In the previous posts, I asked whether questions or observations can create reality, or whether they instead form an intersection where reality appears.
I now want to sharpen the issue.
Many discussions seem to assume that there is a fully formed, objective structure of reality “out there,” and observation merely reveals it.
But what if objectivity itself is not prior to observation, and instead emerges through repeated, shared intersections of perspectives?
In that case, observation would not be a causal force, nor a passive recording device, but a stabilizing process.
My question is simple but uncomfortable:
Can we meaningfully talk about a “purely objective structure” without already presupposing a standpoint from which it is identified as such?

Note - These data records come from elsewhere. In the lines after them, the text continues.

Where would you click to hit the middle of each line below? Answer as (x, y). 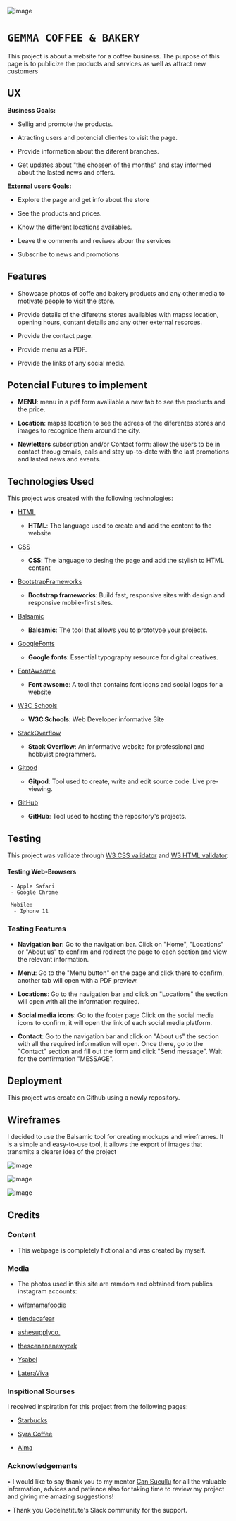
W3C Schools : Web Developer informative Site (96, 719)
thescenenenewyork (47, 1346)
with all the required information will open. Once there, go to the (110, 1043)
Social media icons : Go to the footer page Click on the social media (116, 1015)
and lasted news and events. (59, 459)
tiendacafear (36, 1319)
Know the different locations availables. (75, 227)
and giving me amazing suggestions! (61, 1496)
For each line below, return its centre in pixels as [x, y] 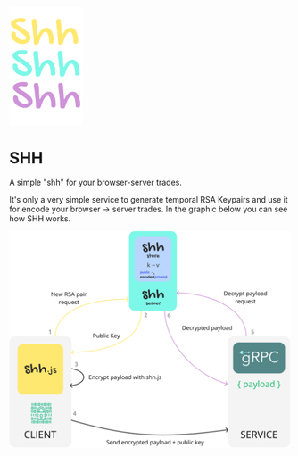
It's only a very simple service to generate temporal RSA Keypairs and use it [149, 200]
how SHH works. [40, 219]
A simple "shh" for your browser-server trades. [96, 182]
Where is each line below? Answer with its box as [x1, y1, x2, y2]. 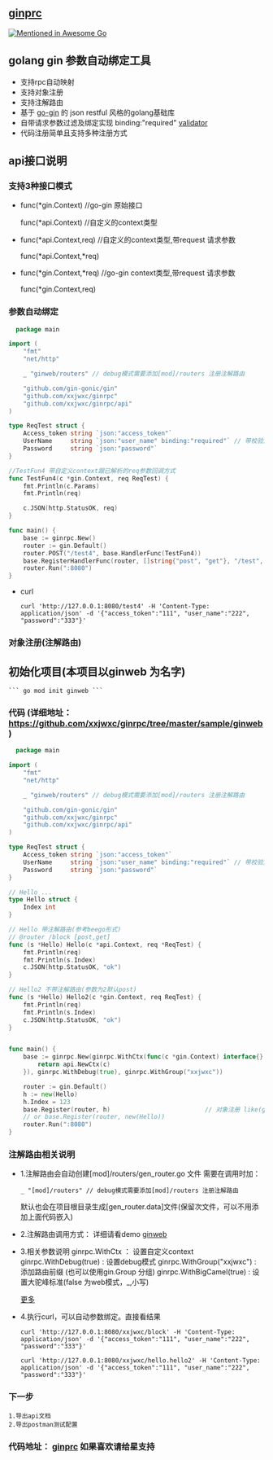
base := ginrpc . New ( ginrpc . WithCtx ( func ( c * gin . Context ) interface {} [23, 1053, 264, 1061]
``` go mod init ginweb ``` [8, 686, 104, 695]
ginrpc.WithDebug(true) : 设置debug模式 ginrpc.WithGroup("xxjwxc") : [19, 1257, 257, 1267]
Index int [23, 903, 57, 911]
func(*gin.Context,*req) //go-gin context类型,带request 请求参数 [19, 268, 236, 278]
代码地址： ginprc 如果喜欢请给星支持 [8, 1440, 155, 1452]
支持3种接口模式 [8, 180, 73, 191]
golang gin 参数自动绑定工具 [8, 54, 152, 68]
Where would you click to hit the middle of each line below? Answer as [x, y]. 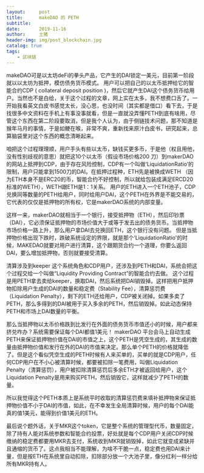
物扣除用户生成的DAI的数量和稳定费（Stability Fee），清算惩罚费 [86, 288]
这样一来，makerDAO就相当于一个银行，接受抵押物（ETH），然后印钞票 [96, 215]
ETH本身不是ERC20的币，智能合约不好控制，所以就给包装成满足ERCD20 [102, 179]
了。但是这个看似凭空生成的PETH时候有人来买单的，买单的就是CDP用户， [99, 354]
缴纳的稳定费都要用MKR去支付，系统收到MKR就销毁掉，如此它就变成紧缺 [98, 441]
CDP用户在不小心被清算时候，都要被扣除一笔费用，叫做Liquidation [94, 362]
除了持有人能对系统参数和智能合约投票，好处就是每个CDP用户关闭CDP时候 [100, 433]
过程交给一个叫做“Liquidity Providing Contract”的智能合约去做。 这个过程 [103, 273]
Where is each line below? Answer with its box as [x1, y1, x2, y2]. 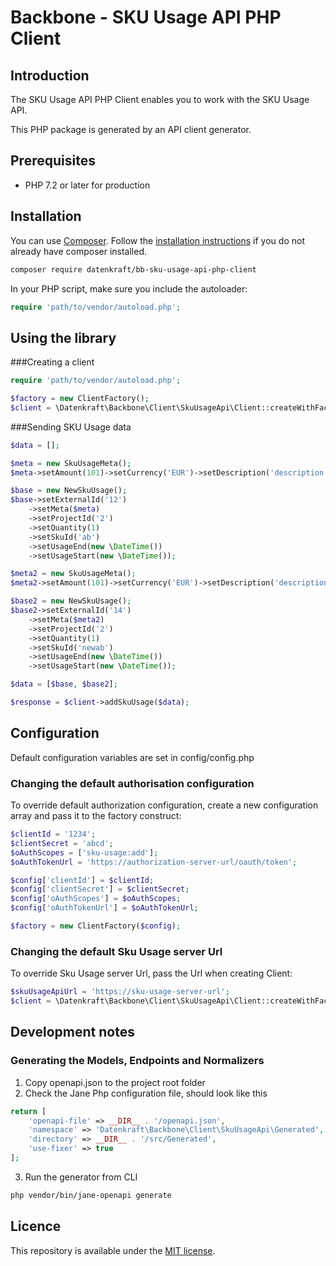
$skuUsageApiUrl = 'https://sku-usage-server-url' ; [10, 987, 230, 997]
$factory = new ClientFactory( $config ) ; [10, 921, 182, 931]
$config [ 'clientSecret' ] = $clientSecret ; [10, 884, 190, 895]
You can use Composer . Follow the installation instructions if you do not [10, 234, 305, 246]
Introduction [10, 67, 90, 84]
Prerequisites [10, 152, 96, 170]
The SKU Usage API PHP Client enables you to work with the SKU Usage [10, 94, 310, 105]
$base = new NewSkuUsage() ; [10, 486, 128, 496]
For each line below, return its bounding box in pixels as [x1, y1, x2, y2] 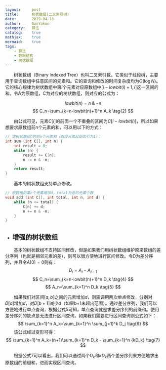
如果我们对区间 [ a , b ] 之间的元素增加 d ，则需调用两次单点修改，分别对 [14, 294, 153, 300]
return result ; [14, 166, 45, 171]
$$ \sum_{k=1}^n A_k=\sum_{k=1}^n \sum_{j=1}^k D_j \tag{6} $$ [18, 321, 148, 327]
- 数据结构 [14, 53, 34, 58]
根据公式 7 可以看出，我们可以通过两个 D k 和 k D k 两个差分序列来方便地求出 [14, 352, 159, 360]
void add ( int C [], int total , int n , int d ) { [5, 195, 105, 200]
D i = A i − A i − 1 [69, 267, 97, 274]
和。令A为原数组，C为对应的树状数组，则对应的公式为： [5, 90, 120, 96]
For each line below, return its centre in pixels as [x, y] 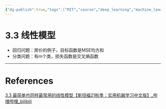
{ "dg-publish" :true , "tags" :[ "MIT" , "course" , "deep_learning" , [69, 10]
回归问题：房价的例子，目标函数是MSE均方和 [58, 50]
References [29, 81]
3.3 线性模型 [30, 35]
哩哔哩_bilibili [19, 101]
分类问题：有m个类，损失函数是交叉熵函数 [55, 56]
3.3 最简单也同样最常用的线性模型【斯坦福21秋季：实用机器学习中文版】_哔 [82, 95]
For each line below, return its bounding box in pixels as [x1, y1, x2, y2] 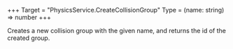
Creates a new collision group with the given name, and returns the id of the [7, 27, 226, 35]
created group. [7, 34, 50, 42]
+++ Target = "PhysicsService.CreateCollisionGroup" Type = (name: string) [7, 6, 225, 14]
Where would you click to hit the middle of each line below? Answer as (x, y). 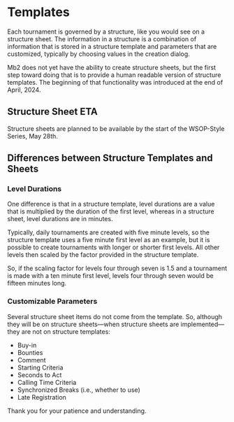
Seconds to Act (39, 374)
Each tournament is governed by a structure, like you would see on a (106, 31)
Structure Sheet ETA (52, 112)
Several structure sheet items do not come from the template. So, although (115, 316)
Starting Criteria (40, 367)
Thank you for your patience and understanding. (77, 411)
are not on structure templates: (66, 331)
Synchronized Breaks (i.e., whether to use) (79, 390)
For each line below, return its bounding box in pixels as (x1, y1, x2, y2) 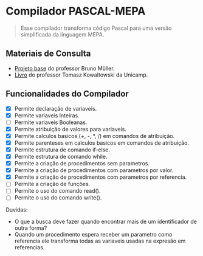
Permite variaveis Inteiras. (14, 111, 80, 119)
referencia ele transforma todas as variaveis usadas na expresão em (14, 237, 186, 244)
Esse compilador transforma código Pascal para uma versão (20, 24, 172, 32)
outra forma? (14, 224, 47, 232)
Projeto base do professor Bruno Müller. (14, 64, 115, 72)
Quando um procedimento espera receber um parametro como (14, 231, 173, 238)
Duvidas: (5, 206, 28, 213)
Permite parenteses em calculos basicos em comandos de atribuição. (14, 139, 190, 147)
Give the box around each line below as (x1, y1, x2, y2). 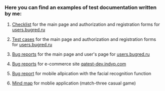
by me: (4, 10, 22, 17)
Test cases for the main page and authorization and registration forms (11, 36, 156, 42)
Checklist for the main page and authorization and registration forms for (11, 21, 160, 27)
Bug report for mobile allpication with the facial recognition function (11, 71, 151, 77)
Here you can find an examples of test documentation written (4, 4, 157, 11)
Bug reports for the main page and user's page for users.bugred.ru (11, 51, 150, 57)
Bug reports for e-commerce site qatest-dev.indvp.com (11, 61, 126, 67)
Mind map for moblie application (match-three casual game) (11, 80, 136, 86)
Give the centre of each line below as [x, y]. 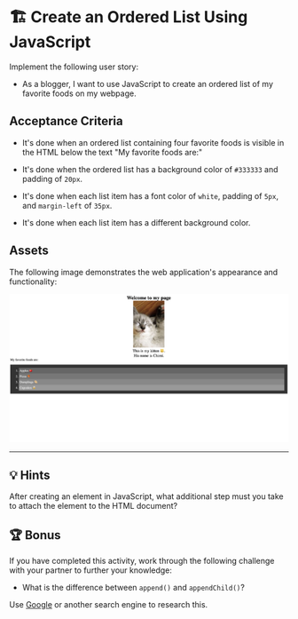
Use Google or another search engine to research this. [109, 605]
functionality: [33, 282]
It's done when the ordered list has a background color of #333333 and [150, 169]
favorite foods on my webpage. [79, 93]
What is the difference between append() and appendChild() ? [133, 588]
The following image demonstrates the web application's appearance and [144, 272]
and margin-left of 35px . [67, 205]
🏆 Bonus [35, 535]
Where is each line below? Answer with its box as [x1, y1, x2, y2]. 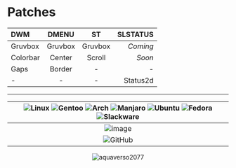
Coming [127, 41, 155, 51]
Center [49, 52, 72, 62]
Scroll [86, 52, 106, 62]
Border [49, 64, 72, 73]
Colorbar [11, 52, 40, 62]
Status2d [124, 75, 155, 85]
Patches [7, 4, 56, 20]
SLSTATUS [117, 29, 155, 39]
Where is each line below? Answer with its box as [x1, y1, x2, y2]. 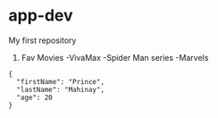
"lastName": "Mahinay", [16, 85, 105, 94]
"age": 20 [16, 93, 53, 102]
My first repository [8, 35, 77, 46]
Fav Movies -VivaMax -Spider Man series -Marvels [21, 52, 209, 63]
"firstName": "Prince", [16, 77, 105, 86]
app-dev [8, 5, 73, 26]
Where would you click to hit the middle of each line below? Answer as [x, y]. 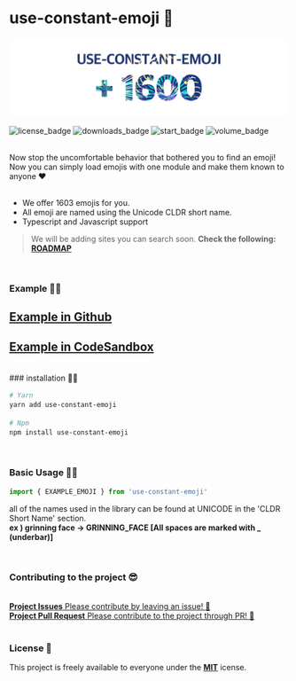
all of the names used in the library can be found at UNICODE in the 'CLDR [145, 509]
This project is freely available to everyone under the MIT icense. [128, 667]
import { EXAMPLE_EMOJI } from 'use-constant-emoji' [109, 492]
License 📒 [31, 648]
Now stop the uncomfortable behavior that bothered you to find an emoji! [143, 157]
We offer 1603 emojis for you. [76, 202]
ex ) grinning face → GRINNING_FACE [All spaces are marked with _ [135, 528]
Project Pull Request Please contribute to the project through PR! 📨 [132, 615]
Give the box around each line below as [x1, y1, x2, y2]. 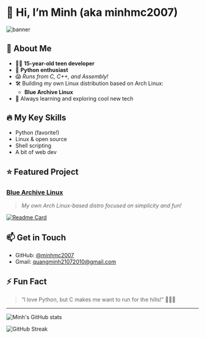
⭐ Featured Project [6, 166, 79, 177]
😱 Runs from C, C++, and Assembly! [15, 73, 109, 80]
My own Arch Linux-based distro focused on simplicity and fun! [21, 202, 182, 210]
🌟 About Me [6, 43, 52, 54]
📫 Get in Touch [6, 232, 67, 243]
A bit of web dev [15, 148, 57, 155]
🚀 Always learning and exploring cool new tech [15, 95, 134, 102]
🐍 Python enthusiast [15, 66, 68, 73]
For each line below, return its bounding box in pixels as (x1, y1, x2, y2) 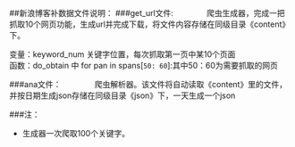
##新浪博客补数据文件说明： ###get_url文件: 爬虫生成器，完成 (9, 8, 270, 18)
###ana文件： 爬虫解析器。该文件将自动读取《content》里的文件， (9, 79, 288, 89)
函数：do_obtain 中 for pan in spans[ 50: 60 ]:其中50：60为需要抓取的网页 (9, 61, 279, 70)
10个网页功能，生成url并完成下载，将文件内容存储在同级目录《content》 (24, 19, 291, 29)
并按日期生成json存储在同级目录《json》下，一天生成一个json (9, 90, 236, 101)
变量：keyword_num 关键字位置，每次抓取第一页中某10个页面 (9, 49, 236, 60)
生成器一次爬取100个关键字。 (21, 128, 131, 138)
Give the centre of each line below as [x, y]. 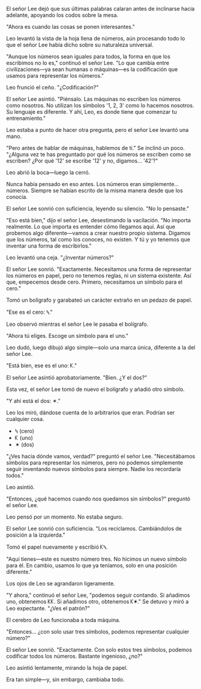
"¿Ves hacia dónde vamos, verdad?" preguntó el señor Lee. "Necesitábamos [101, 456]
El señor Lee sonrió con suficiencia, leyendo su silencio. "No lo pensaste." [98, 208]
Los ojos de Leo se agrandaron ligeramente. [61, 583]
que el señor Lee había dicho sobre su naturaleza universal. [80, 45]
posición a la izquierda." [36, 535]
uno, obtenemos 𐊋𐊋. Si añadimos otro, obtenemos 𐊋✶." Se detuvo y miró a [97, 601]
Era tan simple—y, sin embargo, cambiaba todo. [65, 679]
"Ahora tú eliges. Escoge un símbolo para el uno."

I’m curious where others locate objectivity: before observation, after it, or nowhere at all.
If objectivity requires the removal of all standpoints, who or what is left to recognize it as “objective”?

You have it reversed, as an idealist. The real materialist statement is you are, therefore you think. We are a part of material reality, not independent from it as such.
I never said that I was an idealist. I believe an objective and purely physical world exists. Everything points in this direction and Occam’s razor is harsh on the alternatives. But I do not claim to know this for certain. That’s all that I have been saying here.
You may not describe yourself as such, but “I think, therefore I am” is idealist. Materialists flipped this to “I am, therefore I think.”
The Cogito argument by itself doesn’t take sides on what’s real. It only talks about what can be known with certainty to be true. It’s an epistemological claim, not a metaphysical one! Well, apart from stating the obvious that one does indeed exist.
Thinking doesn’t make me exist. I am perfectly capable of existing without thinking. But the fact that I can ponder the question “what is real?” means that something (me) must be real to present the question. It’s a rational proof about reality, the only one that can be made. Everything else relies on empiricism.
Descartes himself was a dualist. He believed in the material and objective reality, just with some souls and stuff sprinkled in, ghosts in the machine and so on. (This is why the original, now out of fashion version of the argument also claimed to prove at least a god"
You can exist without thinking, but you don’t exist because you think. Existence is a prerequisite to thought, matter drives ideas.
I’m sorry but did you even read my comment?
Edit: Or the one before it. I already said that I believe in the existence of an objective and purely material world.
I did read them, but when you entertain ideas like the Boltzmann brain, living in a grand simulation, etc. this is entering the realm of idealism. The idea of “certainty” is false to begin with, and used to justify idealist arguments that serve as fantastical explanations for the real, similar to religion.
You seem to mistake epistemology and metaphysics. The Cogito argument is an epistemological claim about what can be known to be true. I do not believe that I am a Boltzmann brain or that we would be in the matrix. I only brought these ideas up as alternatives which can not be debunked with absolute certainty in the epistemological sense of the word. In case you’re unfamiliar, that’s the branch of philosophy which deals with the nature of knowledge and information. I already told you what I believe in terms of metaphysics: Materialism all the way.
We’re in !philosophy@lemmy.ml, entertaining ideas is what philosophy is all about. “It is the mark of an educated mind to be able to entertain a thought without accepting it” and so on…
And about on the subject of certainty: Are you not certain that 1+1=2?
I reject metaphysics as well, I’m a dialectical materialist. Perhaps I am misunderstanding what you’re referring to, then, but my point on dialectical materialism and how it corresponds to knowledge is that what we know is informed by our sense organs, and we reach further and further towards an objective truth without ever exhausting it. The universe is not static, but ever-changing, and progresses through constant contradiction. 1+1=2 is in the realm of logic.